Monday, 2 July 2012

Relax, reflex!

“Mam, waarom heb je me nooit verteld dat dit een stoute vinger is?!”
B. (6) steekt zijn middelvinger naar me op en gaat zitten. “Op school zeggen ze dat ik dit nooit mag doen!” Voegt hij verontwaardigd toe.
Alles in mij zegt me dat ik iets verstandigs opvoedkundigs moest zeggen. Maar
mijn sterke punt zit hem vooral in het nadenken op momenten dat het er totaal niet toe doet.
Stel je vraagt me: “Hey ga je mee naar die ene karaokebar?” Dan DENK ik, ‘nou, ik ga liever gewoon hier te plekke dood of een herhaling van Lingo zitten kijken eigenlijk’. Maar ik GA nadenken over hoe ik dat ‘nee’ eens zal verpakken in een excuus zoals ‘Ik ben heel erg moe, ik kan dat niet zo goed, ik had ook alweer iets anders.’ En zo wordt het dus een ding, terwijl gewoon ‘nee’ (of ‘ik kan dat niet zo goed’) voldoende was geweest.
In het verkeer daarentegen ben ik razendsnel. Maar echt hè. Als iemand te traag, te snel etc rijdt, reflex ik zonder pardon mijn middelvinger omhoog. Het is niet persé iets van hier, maar in Nederland had ik op mijn fiets tenminste driekwart jaar wanten aan. Het opsteken van je middelvinger heeft dan meer iets van een halfslachtige groet dan van een ferm statement.

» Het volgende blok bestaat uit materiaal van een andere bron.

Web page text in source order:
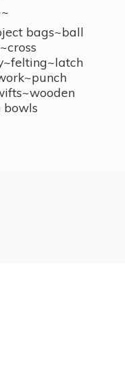
bags~ball
bowls

Dus ik zeg tegen B., ‘Je mag je middelvinger in principe niet opsteken. Tenzij de situatie er dringend om vraagt.’
B. kijkt me aan, schudt zijn hoofd en rent weer naar buiten. Rakelings langs V. (de hulp) die juist naar binnen komt.
“Weet je wat de buurvrouw gisteren tegen me schreeuwde?” Zegt V.
“Nee”, zeg ik. En het is ook echt waar. Stel je voor zeg. Niemand zou meer een dieet volgen omdat je toch wist dat je volgende week razendsnel terug zou jojoën tot ongekende hoogten.
Maar goed. De buurvrouw heeft V. uitgescholden omdat ze te hard telefoneerde en omdat we de hekjes van de tuin niet dicht doen. Het klonk inderdaad heel zorgwekkend allemaal.
Ik handel direct en loop met ferme stappen naar de buren. De buurvrouw is thuis. Ze doet iets met potten en pannen in haar keuken. Ik maak met een hand een pacman gebaar door het raam en vorm met lipgebaren de woorden  ‘kom hier, ik wil even met je praten’. Communiceren zonder geluid, ik kan er wat van.
De buurvrouw komt aan de deur.
“Ik hoorde van Vivian wat er gebeurd is.” Ik.
“Ja, vind je het niet belachelijk hoe ze tegen me sprak?” De buurvrouw.
“Zou je in het vervolg naar mij toe kunnen komen en Vivian in ieder geval met respect kunnen bejegenen?” Zeg ik vrij hard. En ik bedenk me dat ik hier op zich dan weer wel even over na had kunnen denken. Deze luide P. Diddy tekst en dat respect. Ik ben Ali B. niet.
En in plaats van dat het de buurvrouw afschrikt nestelt ze zich met een grote stap nog verder in mijn persoonlijk ruimte.
Ze steekt van wal over dat wij zoveel herrie maken en dat de deurtjes van onze hekjes klapperen en dat ze het allemaal spuugzat is en de woorden suizen langs me heen en ik grijp me vast aan haar hekje om te blijven staan.
Als ze uitgeraasd is doet ze een stap of wat naar achteren en gooit de deur dicht.
Ik kijk naar de dichte deur en reflex mijn middelvinger omhoog.